# SV show: OMG! All the running!!!



## elisabeth_00117 (May 17, 2009)

Yesterday at training we had a mock ring set up to practice in and so I took Zefra into the ring at the end of the day (she is in heat and I didn't want to mess with the competitors dogs' heads who were training- some weren't from our club). It was still about 32* outside and the ring was in complete sun... omg... the running, the heat, the ridiculousness of this! 

I am hoping for a overcast, cold day for the day of the trial/show!

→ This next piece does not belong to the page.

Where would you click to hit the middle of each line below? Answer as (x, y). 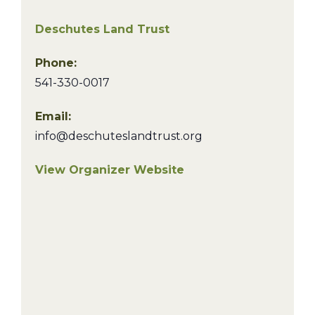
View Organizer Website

This heat is going to kill us! Of course, Zefra didn't care.. although she did jump out of the ring and go after a club member who was helping me double and swinging her ball around.. lol... and gave him a beautiful front.... lol. Oh gosh, my little schutzhund dog who will be fussing with me in the show ring... help! 

We are working on it this week, she actually didn't do "too" bad, only when I made the mistake of asking where her ball was or showing her the ball did she come into fuss position.. lol... at least I know her obedience is getting better!


----------



## LARHAGE (Jul 24, 2006)

Lol. The first time I showed Gavin I was so out of breath I thought I was going to collapse and die, it's an adventure for sure!!!


----------



## elisabeth_00117 (May 17, 2009)

Yeah, I am not looking forward to this! It's also suppose to be HOT!


----------



## Wolfgeist (Dec 4, 2010)

elisabeth_00117 said:


> Yesterday at training we had a mock ring set up to practice in and so I took Zefra into the ring at the end of the day (she is in heat and I didn't want to mess with the competitors dogs' heads who were training- some weren't from our club). It was still about 32* outside and the ring was in complete sun... omg... the running, the heat, the ridiculousness of this!
> 
> I am hoping for a overcast, cold day for the day of the trial/show!
> 
> ...


She did really well.. just gotta remember to keep her attention with the balls. We'll take two for her! She pulls real nice, either way.


----------



## Liesje (Mar 4, 2007)

I've shown dogs in June and July heat. Make sure the dog is conditioned not only for the running but for the heat. It was hot at Pan's last show in April and unfortunately the dog ahead of him kept stopping abruptly and refusing to move, which interrupted Pan's movement. Pan is well conditioned for the heat but that kind of ruined his chances. Don't let the dogs drink right away, don't give them ice water, and make sure to do a walking cool down before putting them in crates.


----------



## elisabeth_00117 (May 17, 2009)

Thanks Lies!

Great advice, and I have been working Zeffie in the heat. I am hoping she does well.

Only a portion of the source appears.